The most prominent image was honoring Bobby Sands and the hunger strikers who were fighting for Catholic rights and recognition.

 

The panel below is intersting, because it protests the selling of arms to Saudi Arabia.
 

Next we went to Sinn Fein headquarters and a little gift shop, before going on to a little museum to the hunger strikers.


The museum had this little mock up of woman's prison cell.
 

This is part of the interior of the museum.


 This was a part of the tv surveillance system fo the prison. The tubes burned the images from the prisoninto the screen.


After the museum we visited a Catholic church and a memorial to the fallen.



I learned that the Irish flag represents the two Irelands with a stripe of white in between to represent peace. Liek so many others I hope it stays that way. There was some trepidation about what the effects of Brexit might be.

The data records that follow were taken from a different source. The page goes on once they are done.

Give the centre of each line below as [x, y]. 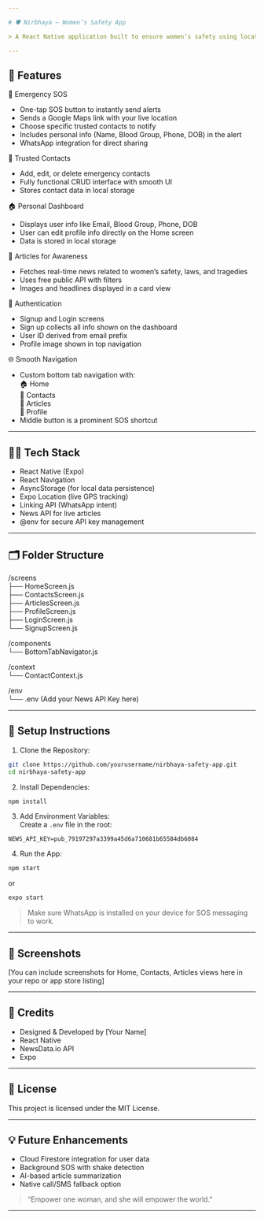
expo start [26, 898]
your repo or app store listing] [56, 980]
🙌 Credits [31, 1013]
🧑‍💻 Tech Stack [44, 453]
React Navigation [47, 480]
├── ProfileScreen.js [42, 611]
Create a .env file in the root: [66, 825]
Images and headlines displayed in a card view [95, 288]
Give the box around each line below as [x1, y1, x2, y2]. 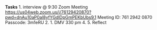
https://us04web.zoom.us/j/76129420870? [5, 9, 92, 15]
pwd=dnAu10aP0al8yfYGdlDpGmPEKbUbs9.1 [5, 15, 97, 20]
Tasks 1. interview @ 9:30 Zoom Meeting [5, 4, 88, 10]
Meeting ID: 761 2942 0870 [97, 15, 153, 20]
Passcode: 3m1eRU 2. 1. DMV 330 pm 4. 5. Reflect [5, 19, 107, 25]
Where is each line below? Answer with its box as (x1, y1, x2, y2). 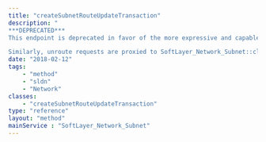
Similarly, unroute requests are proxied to (8, 48, 158, 56)
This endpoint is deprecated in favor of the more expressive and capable (8, 33, 260, 42)
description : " (8, 19, 59, 27)
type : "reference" (8, 107, 69, 115)
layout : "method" (8, 114, 66, 123)
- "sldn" (22, 77, 51, 86)
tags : (8, 63, 26, 71)
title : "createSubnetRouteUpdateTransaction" (8, 11, 161, 20)
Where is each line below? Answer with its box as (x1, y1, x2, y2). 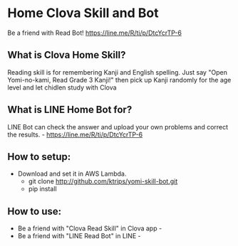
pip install (28, 185, 57, 193)
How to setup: (7, 151, 71, 163)
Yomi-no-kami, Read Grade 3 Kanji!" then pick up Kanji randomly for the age (7, 75, 232, 84)
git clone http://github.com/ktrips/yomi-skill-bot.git (28, 177, 178, 186)
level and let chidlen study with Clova (7, 83, 117, 92)
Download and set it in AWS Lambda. (17, 169, 127, 178)
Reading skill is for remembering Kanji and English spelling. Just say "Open (7, 68, 228, 76)
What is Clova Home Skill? (7, 49, 126, 61)
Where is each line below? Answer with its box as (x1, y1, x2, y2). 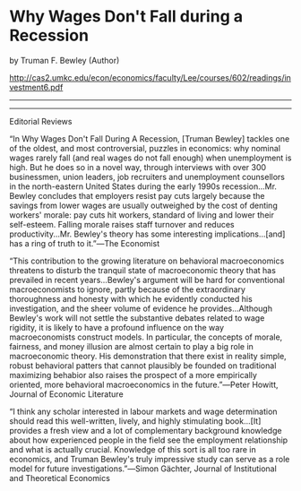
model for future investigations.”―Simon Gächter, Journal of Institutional (9, 463, 278, 474)
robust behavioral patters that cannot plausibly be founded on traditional (9, 360, 277, 371)
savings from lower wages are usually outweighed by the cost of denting (9, 200, 278, 211)
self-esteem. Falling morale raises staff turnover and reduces (9, 219, 235, 229)
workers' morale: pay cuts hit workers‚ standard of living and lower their (9, 209, 275, 220)
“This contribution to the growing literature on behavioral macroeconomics (9, 255, 285, 266)
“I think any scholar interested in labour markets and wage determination (9, 406, 278, 417)
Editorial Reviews (9, 116, 73, 126)
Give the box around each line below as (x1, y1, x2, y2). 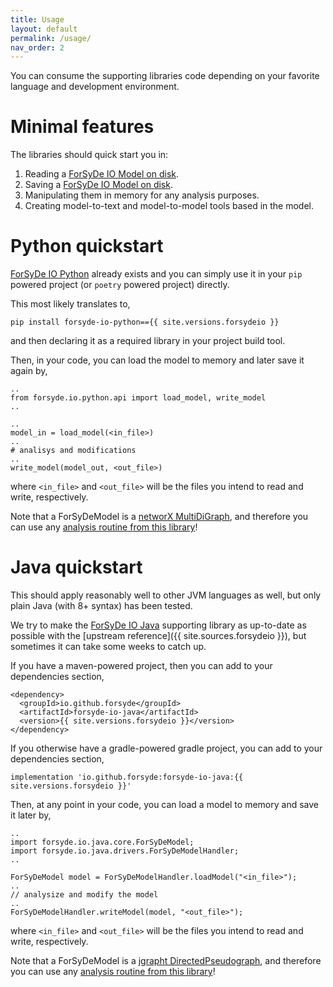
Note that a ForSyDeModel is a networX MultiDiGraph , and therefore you (10, 511, 309, 523)
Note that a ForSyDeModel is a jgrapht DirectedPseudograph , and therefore (10, 955, 322, 967)
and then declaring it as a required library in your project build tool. (10, 335, 286, 347)
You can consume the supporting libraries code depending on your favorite (10, 70, 320, 82)
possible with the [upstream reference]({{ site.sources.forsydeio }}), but (10, 630, 307, 642)
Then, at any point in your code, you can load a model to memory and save (10, 799, 319, 811)
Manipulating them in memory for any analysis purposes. (24, 189, 260, 201)
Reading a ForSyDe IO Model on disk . (24, 168, 180, 180)
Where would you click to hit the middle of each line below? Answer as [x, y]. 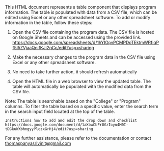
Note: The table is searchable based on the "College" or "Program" [73, 101]
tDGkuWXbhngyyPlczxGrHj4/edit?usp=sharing [49, 129]
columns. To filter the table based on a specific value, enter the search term [82, 106]
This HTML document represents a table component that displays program [81, 7]
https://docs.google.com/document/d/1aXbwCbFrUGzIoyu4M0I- [67, 125]
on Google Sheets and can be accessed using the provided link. [77, 37]
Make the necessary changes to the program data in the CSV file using [84, 57]
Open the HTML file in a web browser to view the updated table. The [82, 81]
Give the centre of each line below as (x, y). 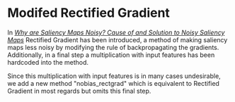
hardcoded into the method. (48, 62)
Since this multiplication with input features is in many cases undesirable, (114, 76)
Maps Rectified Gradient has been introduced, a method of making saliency (117, 39)
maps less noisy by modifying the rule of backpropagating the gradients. (113, 47)
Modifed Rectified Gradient (88, 13)
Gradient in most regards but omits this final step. (79, 91)
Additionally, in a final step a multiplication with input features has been (111, 55)
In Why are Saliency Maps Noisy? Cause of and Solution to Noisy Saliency (116, 32)
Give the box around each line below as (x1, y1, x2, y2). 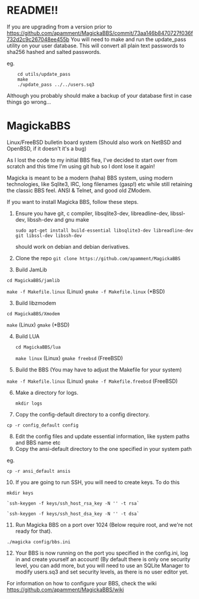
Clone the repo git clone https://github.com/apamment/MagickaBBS (15, 254, 181, 261)
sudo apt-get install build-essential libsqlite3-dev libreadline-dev (15, 228, 194, 233)
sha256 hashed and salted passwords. (7, 48, 101, 55)
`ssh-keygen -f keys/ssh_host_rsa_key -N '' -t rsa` (7, 500, 140, 507)
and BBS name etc (15, 439, 61, 446)
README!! (7, 4, 59, 17)
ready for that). (15, 527, 53, 534)
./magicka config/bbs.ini (7, 539, 70, 545)
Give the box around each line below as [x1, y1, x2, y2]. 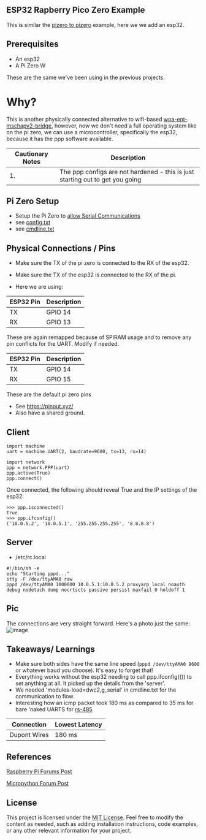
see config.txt [15, 219, 51, 226]
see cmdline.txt [15, 225, 55, 232]
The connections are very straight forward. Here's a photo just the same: [6, 619, 191, 627]
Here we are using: [15, 283, 63, 291]
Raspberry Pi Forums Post [6, 768, 72, 775]
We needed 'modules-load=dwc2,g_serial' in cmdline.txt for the [15, 686, 177, 693]
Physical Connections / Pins [6, 243, 116, 253]
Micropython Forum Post [6, 780, 69, 787]

The English walled in the Catholic part of town and on the back side people (starting with Bill Clinton) have been writing their wishes for peace in the region.


The wall is now full of thousands of signatures.  They are getting ready to haul the wall away, but more and more people are signing every day.

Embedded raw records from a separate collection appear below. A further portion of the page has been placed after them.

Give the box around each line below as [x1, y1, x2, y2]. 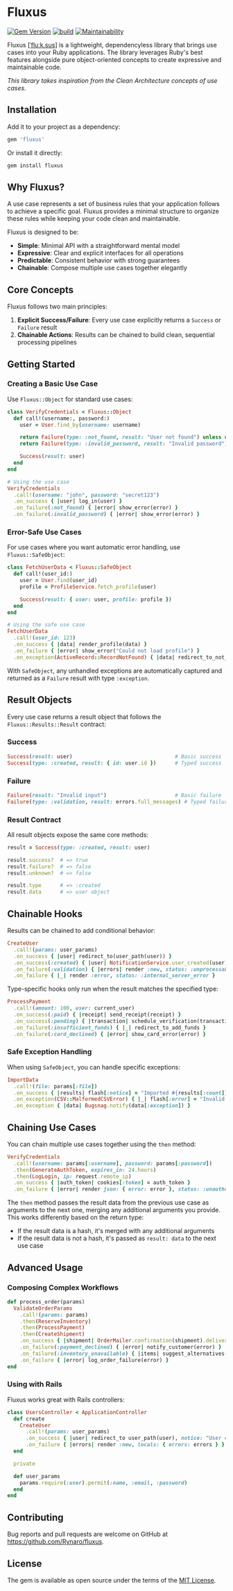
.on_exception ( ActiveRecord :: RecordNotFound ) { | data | [13, 654, 175, 661]
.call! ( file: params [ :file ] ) [13, 1083, 98, 1090]
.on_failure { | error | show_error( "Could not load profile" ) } [13, 647, 200, 655]
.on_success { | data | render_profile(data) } [13, 641, 148, 648]
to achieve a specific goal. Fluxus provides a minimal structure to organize [7, 207, 220, 216]
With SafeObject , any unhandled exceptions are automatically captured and [7, 666, 223, 675]
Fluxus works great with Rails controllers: [7, 1395, 125, 1404]
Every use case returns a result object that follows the [7, 712, 162, 721]
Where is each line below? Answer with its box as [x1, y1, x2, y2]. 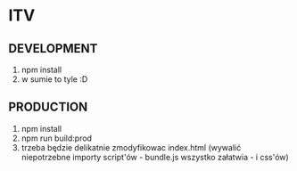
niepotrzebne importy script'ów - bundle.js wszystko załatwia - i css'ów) [21, 151, 289, 162]
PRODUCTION [8, 100, 88, 115]
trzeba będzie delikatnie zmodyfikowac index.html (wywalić [21, 142, 242, 152]
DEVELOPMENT [8, 41, 98, 56]
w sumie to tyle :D [21, 74, 88, 85]
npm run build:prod [21, 133, 93, 143]
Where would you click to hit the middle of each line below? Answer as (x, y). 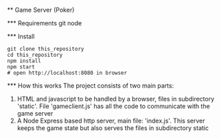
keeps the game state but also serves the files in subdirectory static (113, 128)
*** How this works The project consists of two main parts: (91, 86)
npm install (24, 61)
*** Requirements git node (45, 23)
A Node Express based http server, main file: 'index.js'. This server (111, 121)
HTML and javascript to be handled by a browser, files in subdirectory (116, 99)
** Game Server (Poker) (41, 10)
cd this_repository (35, 55)
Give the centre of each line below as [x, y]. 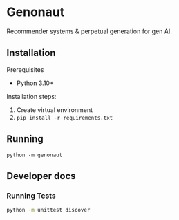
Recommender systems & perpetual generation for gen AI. [89, 31]
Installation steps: [31, 96]
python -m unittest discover [48, 210]
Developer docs [41, 176]
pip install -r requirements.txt [65, 118]
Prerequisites [25, 69]
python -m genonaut [35, 155]
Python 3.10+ [35, 83]
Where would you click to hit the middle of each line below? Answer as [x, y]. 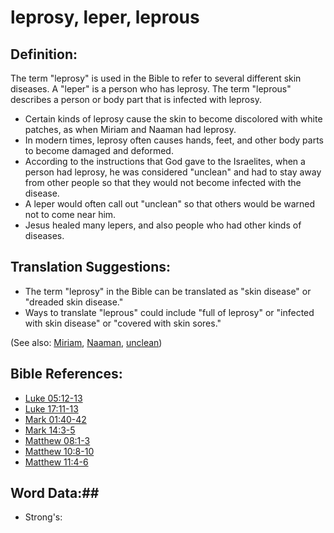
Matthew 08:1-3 [57, 440]
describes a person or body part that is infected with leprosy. [136, 99]
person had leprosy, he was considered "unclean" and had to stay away [173, 172]
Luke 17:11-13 [51, 408]
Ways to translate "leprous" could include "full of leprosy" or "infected [169, 312]
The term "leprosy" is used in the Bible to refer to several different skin [156, 78]
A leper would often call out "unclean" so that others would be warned [170, 204]
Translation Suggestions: [91, 267]

Before we knew it the Black Taxi Tour was over and we were back at the Titanic museum to meet up with the rest of our tour.  The Titanic Museum is an amazing piece of contemporary architecture.  Each of those metal leaves represents a person who died on board.


The inside is also incredible - a huge space with these metal plates for walls.

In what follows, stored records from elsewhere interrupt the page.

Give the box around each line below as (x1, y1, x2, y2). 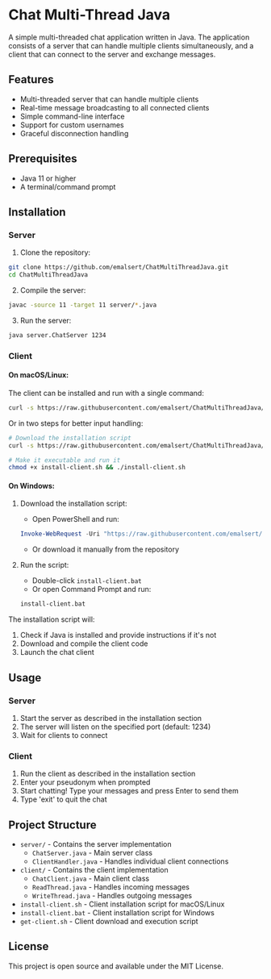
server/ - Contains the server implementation (19, 839, 172, 848)
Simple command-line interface (19, 111, 125, 121)
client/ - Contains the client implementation (19, 865, 169, 874)
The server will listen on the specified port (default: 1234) (19, 722, 211, 731)
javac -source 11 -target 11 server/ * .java (8, 301, 157, 309)
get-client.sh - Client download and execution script (19, 917, 199, 926)
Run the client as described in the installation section (19, 769, 196, 779)
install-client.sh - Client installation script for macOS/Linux (19, 899, 225, 909)
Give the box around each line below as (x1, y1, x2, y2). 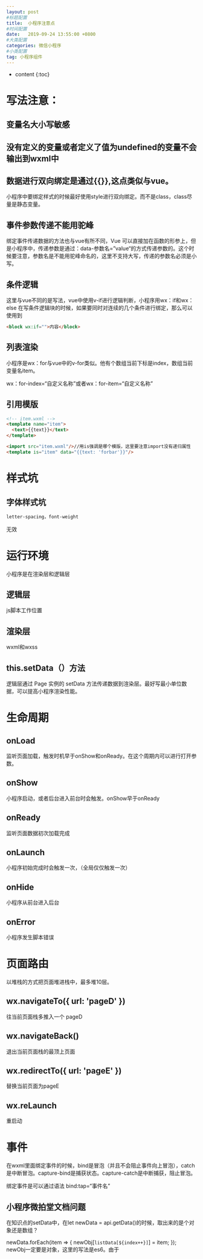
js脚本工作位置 (6, 607, 42, 614)
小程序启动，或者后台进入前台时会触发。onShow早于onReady (6, 795, 160, 802)
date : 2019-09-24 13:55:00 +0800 (6, 31, 96, 38)
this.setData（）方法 (6, 663, 86, 673)
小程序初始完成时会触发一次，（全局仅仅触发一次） (6, 864, 131, 871)
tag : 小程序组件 (6, 54, 43, 60)
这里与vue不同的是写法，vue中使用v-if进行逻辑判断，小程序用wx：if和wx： (6, 297, 194, 304)
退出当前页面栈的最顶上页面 (6, 1048, 76, 1055)

The museum is located on the site where the Titanic was built. Those poles are the places where the pieces of the ship were assembled.


Here is a view of the museum as we began our departure from Belfast.
 

Belfast looks like a fascinating city and soemday it would be nice to see the rest of the city.
 

This was another strange bulding visible on the Belfast skyline. We also passed by the studios where some of the filming for Game of Thrones took place.


 


It turned out that Greyjoy castle from Game of Thrones was in Northern Ireland (and is actually the ruins of Dunluce Castle.)  There was another whole tour dedicated to The Game of Thrones, but just driving by the place wand seeing the "Iron Islands" was enough for me.


Here you can start to see the ruins.



As we went around the curve, the whole complex became more visible.




The rocky coast here was rugged and appealing. as we reached Bushmills our destination for viewing the "Giant's Causeway."


We had a geological guide here, but he spent more time telling us about the two giants (one in Scotland and one in Ireland and the quarrel that destroyed the causeway between the two countries.


The Causeway is a bunch (about 40,000)  roughly pentagonal interconnected prisms of Basalt formed by a volcanic fissure and the slower cooling time of the fissure as opposed to the faster cooling time of an eruption.


It is an intriguing phenomenon to see these tall prisms sticking up at different heights like weird steps.
 


Of course some are in interesting formations that have been proclaimed chairs, or the Shepherd's steps, or the camel's hump and stories are then attached to the formations. Like the place where old "Mary" illegally sold liquor to the visitors until stopped by the police. Supposedly from then on she sold the tourists glasses of water and then gave them the whiskey for free. (Bushmills is a very face place for the manufacture of Irish whiskey.



I thought this was an interesting color combination for gladiolis.


Very pretty!


Our last stop was the Carrick-A-Rede rope bridge, similar to the kind traditionally built by Fishermen for getting between cliffs.




 The line was fairly long to cross over to this little cliff island.  Here you can see the bridge from a distance.


I thought this would really scare me, because I am terrified of heights, but it really wasn't too bad.


Of course I wasn't brave enough to let go and take pictures without holdng onto the railing rope, so my pictures are a bit random.


This is what I saw when I dared to look! ;-)





From the island there you could see Scotland on the other side of the Ocean.


And then it was time to get back in the bus and head home again.